• _Records shown_:

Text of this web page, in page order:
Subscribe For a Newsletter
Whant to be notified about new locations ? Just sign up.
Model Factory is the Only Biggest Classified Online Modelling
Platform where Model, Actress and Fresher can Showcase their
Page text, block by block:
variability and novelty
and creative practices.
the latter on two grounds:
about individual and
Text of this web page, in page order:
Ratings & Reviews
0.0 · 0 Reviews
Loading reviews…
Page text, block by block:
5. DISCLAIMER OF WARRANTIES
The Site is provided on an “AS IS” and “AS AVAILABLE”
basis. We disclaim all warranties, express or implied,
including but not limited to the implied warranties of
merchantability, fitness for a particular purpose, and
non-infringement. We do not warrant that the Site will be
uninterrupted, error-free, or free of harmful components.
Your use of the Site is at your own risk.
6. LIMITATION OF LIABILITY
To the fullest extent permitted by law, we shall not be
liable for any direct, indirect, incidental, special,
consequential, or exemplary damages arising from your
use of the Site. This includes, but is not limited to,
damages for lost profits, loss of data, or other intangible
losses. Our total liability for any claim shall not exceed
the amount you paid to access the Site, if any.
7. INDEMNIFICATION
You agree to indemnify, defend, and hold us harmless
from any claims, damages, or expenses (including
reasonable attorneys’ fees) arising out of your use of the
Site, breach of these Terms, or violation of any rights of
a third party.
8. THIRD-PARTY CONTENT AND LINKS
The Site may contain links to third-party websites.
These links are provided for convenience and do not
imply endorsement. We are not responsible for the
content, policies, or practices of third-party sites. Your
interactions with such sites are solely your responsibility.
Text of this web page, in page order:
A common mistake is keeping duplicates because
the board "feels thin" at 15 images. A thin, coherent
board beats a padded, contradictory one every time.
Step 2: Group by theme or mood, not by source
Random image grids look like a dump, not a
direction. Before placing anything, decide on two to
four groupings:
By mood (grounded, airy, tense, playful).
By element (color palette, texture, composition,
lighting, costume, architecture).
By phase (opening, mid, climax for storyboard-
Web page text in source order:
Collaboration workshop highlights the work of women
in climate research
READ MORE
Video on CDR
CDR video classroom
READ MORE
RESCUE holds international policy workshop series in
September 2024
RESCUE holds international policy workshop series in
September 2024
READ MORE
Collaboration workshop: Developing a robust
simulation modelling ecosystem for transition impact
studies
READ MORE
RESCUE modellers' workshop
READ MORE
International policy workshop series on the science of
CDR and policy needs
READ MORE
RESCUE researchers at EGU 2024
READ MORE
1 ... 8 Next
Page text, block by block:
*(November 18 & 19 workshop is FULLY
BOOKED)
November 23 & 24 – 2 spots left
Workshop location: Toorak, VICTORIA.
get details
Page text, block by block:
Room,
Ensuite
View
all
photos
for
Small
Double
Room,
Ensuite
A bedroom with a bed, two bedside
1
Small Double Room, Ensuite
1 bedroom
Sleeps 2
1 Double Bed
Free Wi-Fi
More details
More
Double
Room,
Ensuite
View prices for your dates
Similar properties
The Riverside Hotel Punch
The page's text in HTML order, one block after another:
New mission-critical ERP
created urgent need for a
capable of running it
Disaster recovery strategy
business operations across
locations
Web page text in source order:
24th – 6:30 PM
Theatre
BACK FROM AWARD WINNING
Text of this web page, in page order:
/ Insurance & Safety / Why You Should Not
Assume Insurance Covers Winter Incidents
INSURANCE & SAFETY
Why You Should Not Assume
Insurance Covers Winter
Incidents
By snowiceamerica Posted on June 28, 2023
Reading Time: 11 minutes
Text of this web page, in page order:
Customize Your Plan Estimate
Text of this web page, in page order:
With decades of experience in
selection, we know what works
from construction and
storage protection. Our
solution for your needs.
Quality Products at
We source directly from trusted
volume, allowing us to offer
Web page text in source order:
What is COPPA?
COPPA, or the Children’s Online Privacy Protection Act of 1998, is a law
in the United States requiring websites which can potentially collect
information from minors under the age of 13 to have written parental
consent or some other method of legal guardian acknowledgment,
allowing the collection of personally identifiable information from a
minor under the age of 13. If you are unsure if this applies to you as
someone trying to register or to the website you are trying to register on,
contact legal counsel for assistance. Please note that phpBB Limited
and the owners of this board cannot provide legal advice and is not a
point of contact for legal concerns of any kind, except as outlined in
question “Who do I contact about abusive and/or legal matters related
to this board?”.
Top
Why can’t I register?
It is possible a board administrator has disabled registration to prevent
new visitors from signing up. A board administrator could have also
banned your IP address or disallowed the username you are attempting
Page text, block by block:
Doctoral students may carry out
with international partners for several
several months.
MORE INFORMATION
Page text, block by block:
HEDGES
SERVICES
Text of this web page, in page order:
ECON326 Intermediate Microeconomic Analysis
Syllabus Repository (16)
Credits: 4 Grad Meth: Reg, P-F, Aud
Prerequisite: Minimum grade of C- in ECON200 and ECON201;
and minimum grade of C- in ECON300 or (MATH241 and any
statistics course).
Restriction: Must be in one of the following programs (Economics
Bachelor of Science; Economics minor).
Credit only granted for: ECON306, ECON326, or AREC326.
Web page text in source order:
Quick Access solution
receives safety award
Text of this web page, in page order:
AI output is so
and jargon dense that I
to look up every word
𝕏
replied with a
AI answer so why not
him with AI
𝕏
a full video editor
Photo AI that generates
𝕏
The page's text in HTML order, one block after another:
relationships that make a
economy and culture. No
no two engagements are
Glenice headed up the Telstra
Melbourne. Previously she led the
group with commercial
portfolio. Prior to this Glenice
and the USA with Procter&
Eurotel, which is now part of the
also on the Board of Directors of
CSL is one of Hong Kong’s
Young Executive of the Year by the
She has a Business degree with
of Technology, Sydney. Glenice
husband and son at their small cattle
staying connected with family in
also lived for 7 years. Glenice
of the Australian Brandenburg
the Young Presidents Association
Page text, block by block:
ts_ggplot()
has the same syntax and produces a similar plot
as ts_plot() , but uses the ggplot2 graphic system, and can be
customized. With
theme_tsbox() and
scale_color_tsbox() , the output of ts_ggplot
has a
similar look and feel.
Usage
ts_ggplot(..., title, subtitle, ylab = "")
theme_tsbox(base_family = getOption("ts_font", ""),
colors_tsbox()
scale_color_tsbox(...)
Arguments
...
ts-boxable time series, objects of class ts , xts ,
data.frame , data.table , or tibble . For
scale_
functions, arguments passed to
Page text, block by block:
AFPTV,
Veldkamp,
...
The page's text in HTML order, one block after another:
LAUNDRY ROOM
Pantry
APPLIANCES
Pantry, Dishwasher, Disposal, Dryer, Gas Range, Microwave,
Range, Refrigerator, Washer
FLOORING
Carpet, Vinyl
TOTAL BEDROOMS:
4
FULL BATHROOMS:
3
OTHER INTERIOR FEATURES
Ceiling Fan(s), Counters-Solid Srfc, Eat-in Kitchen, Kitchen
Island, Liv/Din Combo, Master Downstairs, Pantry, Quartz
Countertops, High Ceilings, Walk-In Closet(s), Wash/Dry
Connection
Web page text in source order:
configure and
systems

• _Your objective_: In the listing above, locate the line containing "ts-boxable time series, objects" and the line containing "Range, Refrigerator, Washer". Transcribe those two lines and everything between them, exactly as written.

• _Solution to this exercise_:
ts-boxable time series, objects of class ts , xts ,
data.frame , data.table , or tibble . For
scale_
functions, arguments passed to
Page text, block by block:
AFPTV,
Veldkamp,
...
The page's text in HTML order, one block after another:
LAUNDRY ROOM
Pantry
APPLIANCES
Pantry, Dishwasher, Disposal, Dryer, Gas Range, Microwave,
Range, Refrigerator, Washer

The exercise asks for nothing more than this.